→ Working data
=== Begin Enclosure ===
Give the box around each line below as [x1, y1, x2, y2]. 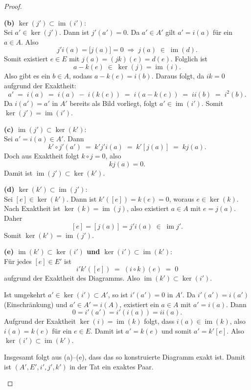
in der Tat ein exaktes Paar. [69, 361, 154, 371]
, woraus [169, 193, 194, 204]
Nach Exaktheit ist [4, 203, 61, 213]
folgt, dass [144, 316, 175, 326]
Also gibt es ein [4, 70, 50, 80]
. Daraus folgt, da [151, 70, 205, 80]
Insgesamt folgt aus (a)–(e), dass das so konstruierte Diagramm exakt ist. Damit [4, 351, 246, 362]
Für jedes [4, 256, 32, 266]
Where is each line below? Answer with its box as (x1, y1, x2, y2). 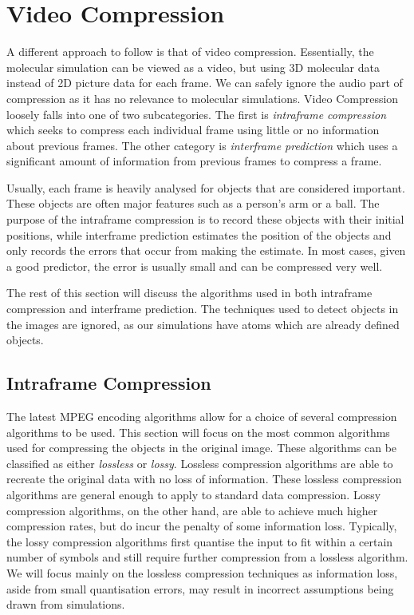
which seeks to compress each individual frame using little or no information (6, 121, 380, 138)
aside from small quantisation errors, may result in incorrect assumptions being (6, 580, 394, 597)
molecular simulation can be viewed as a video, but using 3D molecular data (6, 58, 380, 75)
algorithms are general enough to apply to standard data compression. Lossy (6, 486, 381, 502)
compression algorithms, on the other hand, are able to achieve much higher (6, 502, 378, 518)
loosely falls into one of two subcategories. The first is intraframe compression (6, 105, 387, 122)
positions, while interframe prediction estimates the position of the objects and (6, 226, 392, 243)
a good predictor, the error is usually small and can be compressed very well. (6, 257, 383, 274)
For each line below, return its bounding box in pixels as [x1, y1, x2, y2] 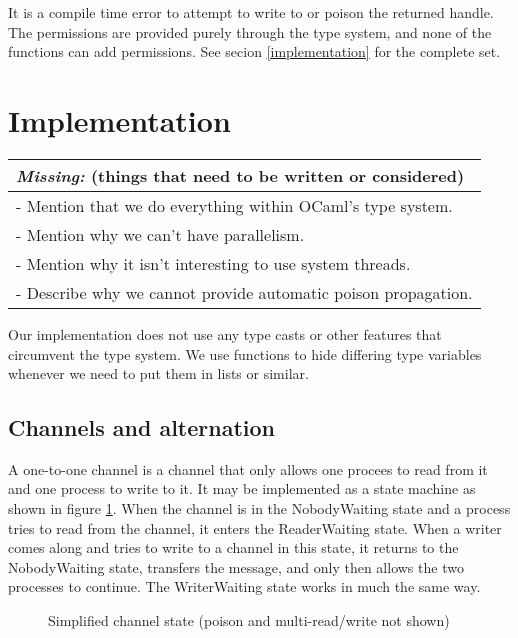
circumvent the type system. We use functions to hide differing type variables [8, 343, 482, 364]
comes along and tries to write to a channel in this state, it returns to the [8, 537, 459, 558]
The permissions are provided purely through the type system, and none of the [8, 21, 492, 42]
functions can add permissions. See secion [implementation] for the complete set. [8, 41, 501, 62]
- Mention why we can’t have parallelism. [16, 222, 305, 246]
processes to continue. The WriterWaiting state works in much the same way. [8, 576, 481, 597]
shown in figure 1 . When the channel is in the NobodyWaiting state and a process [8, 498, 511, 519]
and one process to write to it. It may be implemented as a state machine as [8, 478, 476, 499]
=== End Enclosure ===
=== Begin Enclosure ===
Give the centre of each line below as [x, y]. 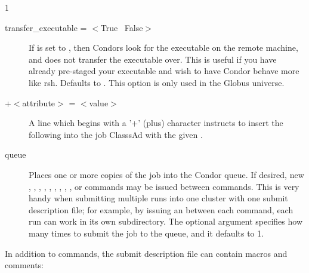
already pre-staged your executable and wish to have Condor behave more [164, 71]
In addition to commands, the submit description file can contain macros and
=== End Enclosure ===
→ Your assignment
What you give back should be only the lines of the records above, starting at the line with "already pre-staged your" and ending at the line with "In addition to", restated word for word.

→ Answer for this exercise
already pre-staged your executable and wish to have Condor behave more [164, 71]
In addition to commands, the submit description file can contain macros and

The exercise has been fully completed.